Immerhin gibt es wohl eine offizielle Handreichung für die Beamten, welche Gruppen als vulnerabel anzusehen und damit nicht zurückzuweisen seien: Schwangere, Kranke, Alte, Minderjährige. Angst, dass die Bundesregierung die Polizisten in ein illegales Abenteuer schickt, hat Sprecher Polte nicht: „Beamten haben ein Remonstrationsrecht, wenn etwas offensichtlich rechtswidrig ist. Das kann ich hier nicht erkennen.“

In Österreich gibt man sich recht entspannt

Auf österreichischer Seite gibt man sich eher entspannt. Innenminister Gerhard Karner (ÖVP) verkündet wie sein Kollege in Berlin das Ziel, die illegale Migration „gegen Null zu drängen“, wofür „die Grenz- und grenznahen Kontrollen ein wichtiger Faktor“ seien. Er begrüße daher die Entscheidung Deutschlands, nun auch selbst verstärkte Kontrollen an seinen Grenzen ins Werk zu setzen. „Es ist von entscheidender Bedeutung, dass Österreich und Deutschland im Kampf gegen die Schleppermafia an einem Strang ziehen und gemeinsame Maßnahmen für einen robusten Schutz der EU-Außengrenzen setzen.“

Zugleich heißt es aus seinem Haus: „Wir gehen davon aus, dass sich deutsche Behörden bei allen Maßnahmen, die gesetzt werden, an die europäische Rechtsordnung halten.“ Am vergangenen Samstag telefonierte Karner mit Dobrindt. In Wien heißt es, im Fokus habe „ein gemeinsamer und robuster Schutz der EU-Außengrenzen“ gestanden – „durch gemeinsame und abgestimmte Maßnahmen“. Zugleich hat Karner mehrfach öffentlich festgehalten, widerrechtliche Pushbacks nach Österreich nicht zu akzeptieren.

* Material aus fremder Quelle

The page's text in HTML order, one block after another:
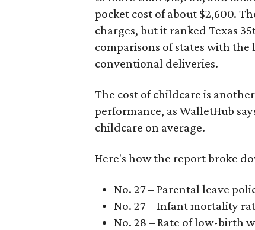
pocket cost of about $2,600.
charges, but it ranked Texas
comparisons of states with the
conventional deliveries.
The cost of childcare is
performance, as WalletHub
childcare on average.
Here's how the report broke
No. 27 – Parental leave
No. 27 – Infant mortality
No. 28 – Rate of low-birth
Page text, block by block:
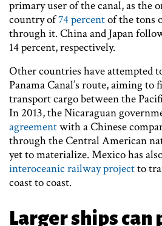
primary user of the canal, as the
country of74 percentof the tons
through it. China and Japan
14 percent, respectively.
Other countries have attempted
Panama Canal’s route, aiming to
transport cargo between the
In 2013, the Nicaraguan
agreementwith a Chinese
through the Central American
yet to materialize. Mexico has
interoceanic railway projectto
coast to coast.
Larger ships can
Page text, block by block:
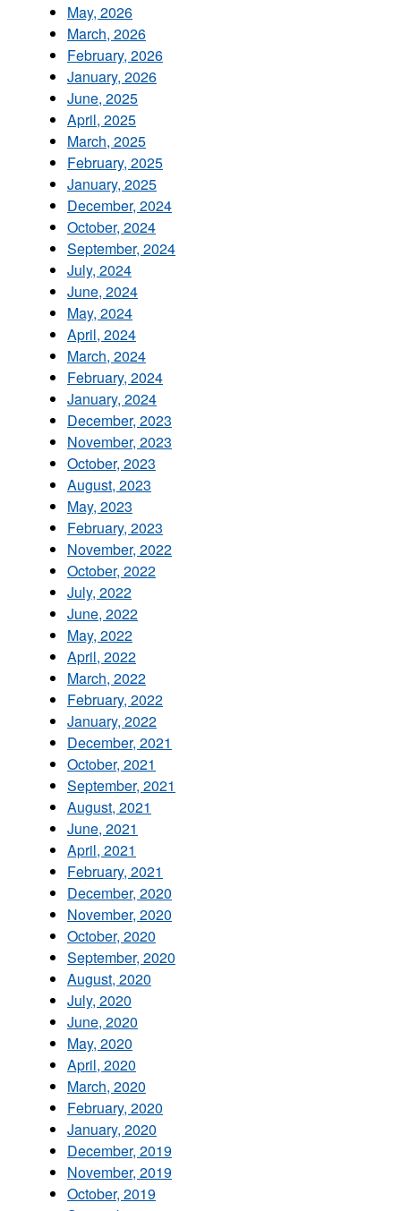
May, 2026
March, 2026
February, 2026
January, 2026
June, 2025
April, 2025
March, 2025
February, 2025
January, 2025
December, 2024
October, 2024
September, 2024
July, 2024
June, 2024
May, 2024
April, 2024
March, 2024
February, 2024
January, 2024
December, 2023
November, 2023
October, 2023
August, 2023
May, 2023
February, 2023
November, 2022
October, 2022
July, 2022
June, 2022
May, 2022
April, 2022
March, 2022
February, 2022
January, 2022
December, 2021
October, 2021
September, 2021
August, 2021
June, 2021
April, 2021
February, 2021
December, 2020
November, 2020
October, 2020
September, 2020
August, 2020
July, 2020
June, 2020
May, 2020
April, 2020
March, 2020
February, 2020
January, 2020
December, 2019
November, 2019
October, 2019
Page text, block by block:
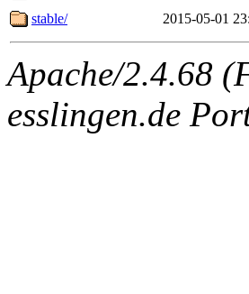
stable/
2015-05-01
Apache/2.4.68
esslingen.de
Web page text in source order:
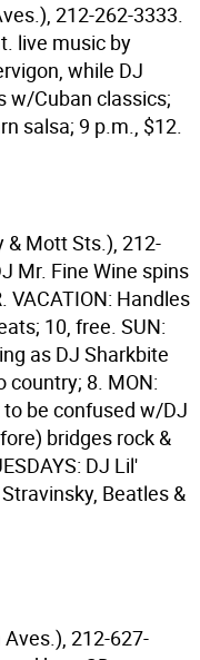
212-262-3333.
live music by
while DJ
w/Cuban classics;
salsa; 9 p.m., $12.
& Mott Sts.), 212-
Mr. Fine Wine spins
VACATION: Handles
10, free. SUN:
as DJ Sharkbite
country; 8. MON:
to be confused w/DJ
bridges rock &
DJ Lil'
Beatles &
212-627-
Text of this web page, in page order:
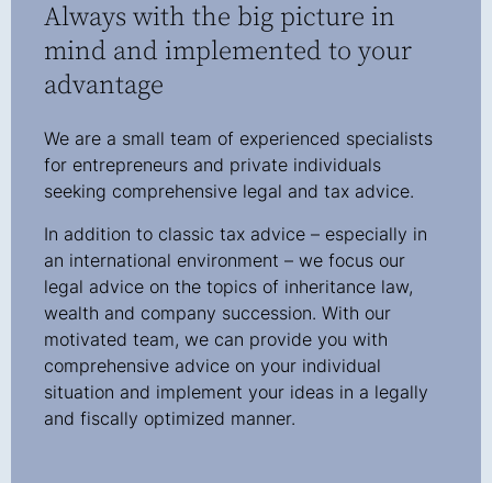
Always with the big picture in
mind and implemented to your
advantage
We are a small team of experienced specialists
for entrepreneurs and private individuals
seeking comprehensive legal and tax advice.
In addition to classic tax advice – especially in
an international environment – we focus our
legal advice on the topics of inheritance law,
wealth and company succession. With our
motivated team, we can provide you with
comprehensive advice on your individual
situation and implement your ideas in a legally
and fiscally optimized manner.
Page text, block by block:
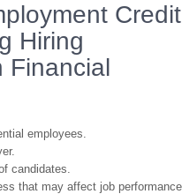
Credit
Hiring
Financial
employees.
candidates.
that may affect job
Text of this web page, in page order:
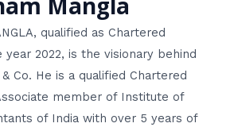
qualified as Chartered
2022, is the visionary behind
Co. He is a qualified Chartered
member of Institute of
of India with over 5 years of
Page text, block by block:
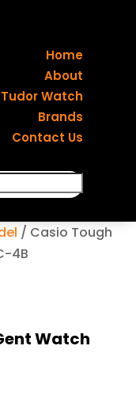
Home
About
Tudor Watch
Brands
Contact Us
/ Casio Tough
4B
Watch

Diese zweiseitige Kommunikation hat einen innenpolitischen Hintergrund. Karner steht in der Wiener Kanzlerpartei ÖVP, der christdemokratischen Schwesterpartei von CDU und CSU, für Botschaften von Recht und Ordnung. Er soll damit der Abwanderung von Wählern, denen diese Begriffe wichtig sind, zur rechten FPÖ entgegenwirken. Ein scharfer Protest gegen die neue Linie in Berlin, wo die Union in Bezug auf die AfD ja dasselbe erreichen will, würde daher nicht zu Karners Profil passen. Auf der anderen Seite wird er sich auf keinen Fall eine Blöße geben wollen, die es der FPÖ ermöglichte zu behaupten, Österreich müsse nun Migranten zurücknehmen, die in Deutschland unerwünscht seien.

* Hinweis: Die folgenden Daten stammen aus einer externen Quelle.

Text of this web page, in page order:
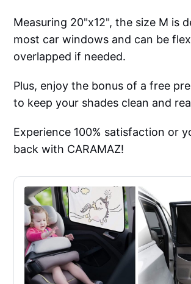
Measuring 20"x12", the size M is
most car windows and can be
overlapped if needed.
Plus, enjoy the bonus of a free
to keep your shades clean and
Experience 100% satisfaction or
back with CARAMAZ!
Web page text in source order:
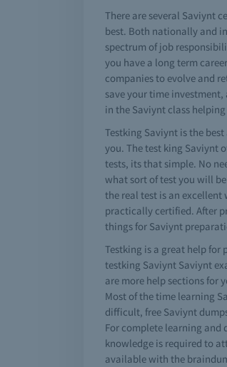
There are several Saviynt
best. Both nationally and
spectrum of job
you have a long term
companies to evolve and
save your time
in the Saviynt class
Testking Saviynt is the
you. The test king Saviynt
tests, its that simple. No
what sort of test you will
the real test is an excellent
practically certified. After
things for Saviynt
Testking is a great help for
testking Saviynt Saviynt
are more help sections for
Most of the time learning
difficult, free Saviynt
For complete learning and
knowledge is required to
available with the
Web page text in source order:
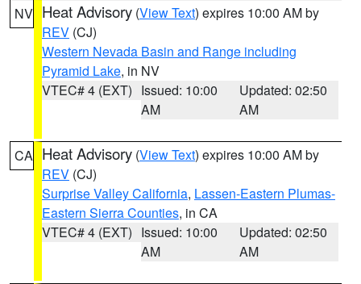
NV Heat Advisory (View Text) expires 10:00 AM by
REV (CJ)
Western Nevada Basin and Range including
Pyramid Lake, in NV
VTEC# 4 (EXT) Issued: 10:00
AM
Updated: 02:50
AM
CA Heat Advisory (View Text) expires 10:00 AM by
REV (CJ)
Surprise Valley California, Lassen-Eastern Plumas-
Eastern Sierra Counties, in CA
VTEC# 4 (EXT) Issued: 10:00
AM
Updated: 02:50
AM
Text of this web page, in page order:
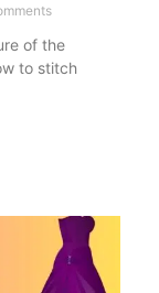
of the
to stitch
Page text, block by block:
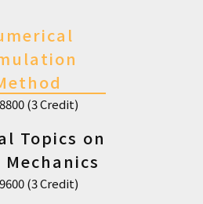
(3 Credit)
Topics on
(3 Credit)
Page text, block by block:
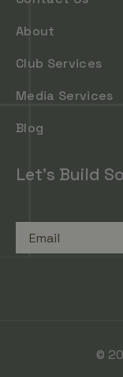
About
Club Services
Media Services
Blog
Let's Build
©
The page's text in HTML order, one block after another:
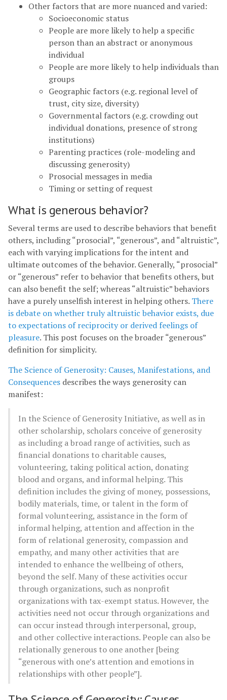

An sich sind deutsche Kontrollen nichts Neues mehr, sie werden seit bald zehn Jahren praktiziert: als Konsequenz des großen Flüchtlingsandrangs von 2015, als mehr als eine Million Menschen über den Westbalkan und Ungarn nach Österreich kamen und zum größten Teil freundlich nach Deutschland weitergewinkt wurden. Eine gelinde Verschärfung ist seit vergangenem Herbst zu beobachten, als im deutschen Vorwahlkampf die Debatte über die Grenzen bereits hochkochte: Seither wird man an den Grenzposten durch aufgestellte Verkehrshütchen bis auf Schrittgeschwindigkeit heruntergebremst. Demgegenüber hat sich seit vergangener Woche zumindest nichts Grundstürzendes verändert.

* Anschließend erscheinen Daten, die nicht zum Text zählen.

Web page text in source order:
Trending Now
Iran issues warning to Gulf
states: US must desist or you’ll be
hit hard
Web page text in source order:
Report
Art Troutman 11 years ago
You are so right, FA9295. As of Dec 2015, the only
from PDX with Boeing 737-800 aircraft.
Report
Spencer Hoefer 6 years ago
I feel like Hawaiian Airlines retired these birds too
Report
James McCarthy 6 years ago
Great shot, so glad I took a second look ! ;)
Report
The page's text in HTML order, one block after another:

Über der Saalach ist der Grenzcontainer am höchsten Punkt der Brücke aufgestellt worden. Die Beamten haben von hier einen guten Blick auf den Fluss, der sich unten vorbeischlängelt. Ihnen würde wohl auffallen, wenn einer versuchte, von dort nach hier zu schwimmen. Aber schon nach gut hundert Metern biegt der Fluss – dessen Wasser zwar kalt und dessen Strömung beträchtlich ist, aber auch nicht eben reißend – um die Ecke. Gefühl: Wer es aus Syrien oder Afghanistan bis hierher geschafft hat, lässt sich auch von der Saalach nicht aufhalten.

Zurück zum Recht?

Seit Bundesinnenminister Alexander Dobrindt (CSU) die Bundespolizei angewiesen hat, auch Asylsuchende an den Grenzen zurückzuweisen, berufen sich manche seiner Unterstützer auf eine Argumentation, die  seit 2015 kursiert. Demnach beging die damalige Bundeskanzlerin Angela Merkel (CDU) einen Rechtsbruch, indem sie die vielen Flüchtlinge ins Land ließ. 
Genährt wird diese Sicht nun von einer Formulierung zu Beginn von Dobrindts Weisung. Da heißt es: „Hiermit nehme ich die mündliche Weisung vom 13. September 2015 gegenüber dem Präsidenten des Bundespolizeipräsidiums zurück. Die Anwendung der Regelung des § 18 Abs. 2 Nr. 1 AsylG führt dazu, dass Schutzsuchenden bei der Einreise aus einem sicheren Mitgliedstaat die Einreise verweigert werden kann.“
Es sind Sätze, die  so verstanden werden können, als habe sich Merkel im Herbst 2015 über das anzuwendende Recht hinweggesetzt und die Bundespolizei aufgefordert, Asylsuchende – anders als zuvor – nicht länger zurückzuweisen. So suggerierte es schon 2016 der damalige CSU-Vorsitzende Horst Seehofer, der von einer „Herrschaft des Unrechts“ sprach. Auch Markus Söder gab jüngst zu verstehen, dass erst Merkel den Zurückweisungen ein Ende gesetzt habe. In der ARD sagte der CSU-Vorsitzende: „Wir organisieren tatsächlich einen politischen Richtungswechsel bei der Migration. Es wird wirklich wieder so werden wie vor 2015, mit Zurückweisungen und auch mit Abschiebungen.“ 
Zurückweisungen gab es allerdings schon seit 1995 nicht mehr. Damals trat das Schengener Übereinkommen in Kraft, dessen Asylrechtsteil später in die Dublin-Verordnung wanderte. Sie verbietet Zurückweisungen; ein Mitgliedstaat muss laut den Dubliner Regeln prüfen, welches Land für den Asylbewerber zuständig ist. Als EU-Recht hat die Verordnung Vorrang vor nationalem Recht, also auch vor Paragraph 18 Asylgesetz, der Zurückweisungen erlaubt.  
Merkel entschied sich 2015 dafür, die Dublin-Regeln und Schengener Grenzvorschriften weiter anzuwenden und dagegen, eine Ausnahmevorschrift wie den „Notlage“-Artikel 72 des Vertrags über die Arbeitsweise der Europäischen Union heranzuziehen. Ihre mündliche Weisung  bestätigte insofern die Rechtslage. Aus juristischer Sicht war sie unnötig – produzierte aber keine „Herrschaft des Unrechts“.  mgt.